If you elect to mount a scope on the firearm, don't go overboard with a large scope.  The scope needs to be small and compact to allow the shooter to place their cheek on the gun stock.  Holding their head off the rifle to shoot is dangerous (scope can come backward and hit eye) and difficult to shoot accurately (head floating around).  I purchased the Leupold Var-X II 2x7x33mm scope for Amber.  It mounts low and has a variable power range. On two power, it has a vast field of view to help her find the animal in the scope.  On seven power, she can pull the target in at long range.  She shot two deer this season on three power at over 150 yards - hit both in the shoulder and they ran less than 40 yards.  She loves this scope!!

VX-II 2-7x33mm     

Product Highlights
The VX-II 2-7x33mm is a versatile, mid-range magnification scope useful for close cover as well as on more open terrain. It is a highly adaptable scope that fits well with a variety of shooting requirements. Multicoat 4 lens system enables it to provide a clear, bright image to the user. Easily mounted close to the rifle due to its 33mm objective bell, it is excellent for those seeking a low profile optical sight.

Special Features
• Outstanding optical quality
• Multicoat 4® lens system
• ¼ MOA click windage and elevation dials
• Leupold Full Lifetime Guarantee


Amber's Hunting Load:

She loads her own hunting and target rounds. We started this summer with six different loads and worked the list down to one that produced the tightest groups and a good feel.  From the beginning, we looked for a good powder and primer combination for the Nosler 85gr Partition and Norma Brass.  We felt the Nosler 85gr Partition and Norma Brass was a good starting foundation.

Hunting Load:

Caliber - 243 Winchester

Case - Norma
Primer - CCI 200 - Large Rifle
Powder - Accurate 2015BR - 30.0 Grains
Bullet - Nosler 85gr Partition

Velocity - 2800 ft/sec

Accuracy - 1" groups at 100 yards
 


Being a reloader, I looked at the recoil differences between the cartridges.  The light recoil is listed as 7.1 for the 243 Win versus 11.5 for the 7mm-08 Remington.  I wanted to make sure I got a caliber that didn't have so much recoil as to "scare" her away from shooting.  Amber only weights 65 lbs. - the last thing I wanted to do was turn her against shooting.  I choose the 243 Win because I knew I could get the velocity and bullet weight down to make it shoot with very light recoil. 
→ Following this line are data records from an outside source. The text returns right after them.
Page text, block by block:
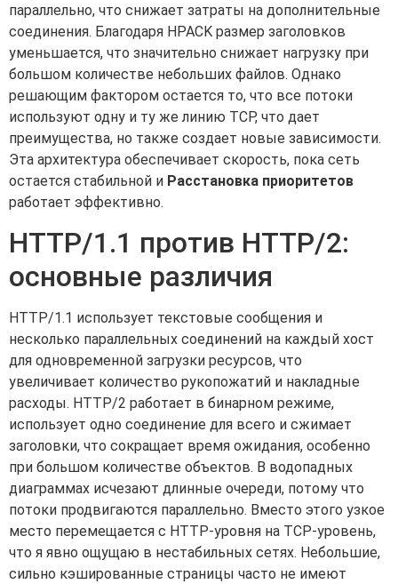
параллельно, что снижает затраты на дополнительные
соединения. Благодаря HPACK размер заголовков
уменьшается, что значительно снижает нагрузку при
большом количестве небольших файлов. Однако
решающим фактором остается то, что все потоки
используют одну и ту же линию TCP, что дает
преимущества, но также создает новые зависимости.
Эта архитектура обеспечивает скорость, пока сеть
остается стабильной и Расстановка приоритетов
работает эффективно.
HTTP/1.1 против HTTP/2:
основные различия
HTTP/1.1 использует текстовые сообщения и
несколько параллельных соединений на каждый хост
для одновременной загрузки ресурсов, что
увеличивает количество рукопожатий и накладные
расходы. HTTP/2 работает в бинарном режиме,
использует одно соединение для всего и сжимает
заголовки, что сокращает время ожидания, особенно
при большом количестве объектов. В водопадных
диаграммах исчезают длинные очереди, потому что
потоки продвигаются параллельно. Вместо этого узкое
место перемещается с HTTP-уровня на TCP-уровень,
что я явно ощущаю в нестабильных сетях. Небольшие,
сильно кэшированные страницы часто не имеют

She can easily shoot 20+ times at the range and normally wants to stay longer.  I bought a box of Federal factory shells loaded with 100 grain bullets.  I shot 5 of them and she shoot the other 15 at one setting.  Even with the hot factory loads - it was not a problem for her.

She loves to reload shells - it was pretty cool for her to harvest six deer this season with the shells she loaded.

I was having a talk with her one day while hunting – she was talking about how much she enjoyed hunting and I told her to consider that when I let her start dating at 30-years old – make sure her husband enjoys the outdoors.  She said, “I want to marry a guy just like you.”  That’s the greatest compliment I’ve ever received!  It can be a lot more trouble to carry kids hunting – you might not shoot that big buck or get that flock of mallards in, but they'll be grown in the blink of an eye … spend as much time with them as you can … I already miss them!